WHAT NEEDS TO BE DONE:
Before returning the data, strip out the pictures and keep everything else exactly the same.

====== RECORDS PROVIDED

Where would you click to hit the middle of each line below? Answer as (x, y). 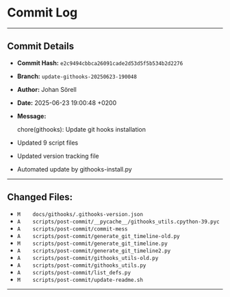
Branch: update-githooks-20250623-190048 (77, 76)
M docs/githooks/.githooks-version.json (80, 214)
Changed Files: (40, 197)
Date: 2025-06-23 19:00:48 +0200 (67, 103)
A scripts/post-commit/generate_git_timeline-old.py (98, 236)
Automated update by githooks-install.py (74, 169)
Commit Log (42, 13)
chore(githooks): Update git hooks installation (81, 129)
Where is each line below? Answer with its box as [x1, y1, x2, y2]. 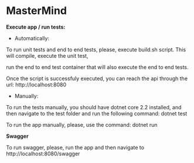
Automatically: [14, 34, 50, 41]
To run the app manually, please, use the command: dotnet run [6, 121, 158, 128]
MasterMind [6, 4, 67, 18]
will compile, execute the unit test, [6, 52, 89, 59]
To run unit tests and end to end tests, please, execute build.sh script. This [6, 46, 186, 53]
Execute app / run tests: [6, 23, 66, 30]
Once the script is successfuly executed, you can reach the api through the [6, 75, 188, 82]
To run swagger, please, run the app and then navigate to [6, 144, 145, 151]
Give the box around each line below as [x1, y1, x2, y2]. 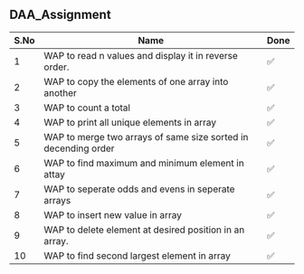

============

FINISHED TASK:
Where would you click to hit the middle of each line below? Answer as (x, y). 
Branch: update-githooks-20250623-190048 (77, 76)
M docs/githooks/.githooks-version.json (80, 214)
Changed Files: (40, 197)
Date: 2025-06-23 19:00:48 +0200 (67, 103)
A scripts/post-commit/generate_git_timeline-old.py (98, 236)
Automated update by githooks-install.py (74, 169)
Commit Log (42, 13)
chore(githooks): Update git hooks installation (81, 129)
Where is each line below? Answer with its box as [x1, y1, x2, y2]. 
Automatically: [14, 34, 50, 41]
To run the app manually, please, use the command: dotnet run [6, 121, 158, 128]
MasterMind [6, 4, 67, 18]
will compile, execute the unit test, [6, 52, 89, 59]
To run unit tests and end to end tests, please, execute build.sh script. This [6, 46, 186, 53]
Execute app / run tests: [6, 23, 66, 30]
Once the script is successfuly executed, you can reach the api through the [6, 75, 188, 82]
To run swagger, please, run the app and then navigate to [6, 144, 145, 151]
Give the box around each line below as [x1, y1, x2, y2]. 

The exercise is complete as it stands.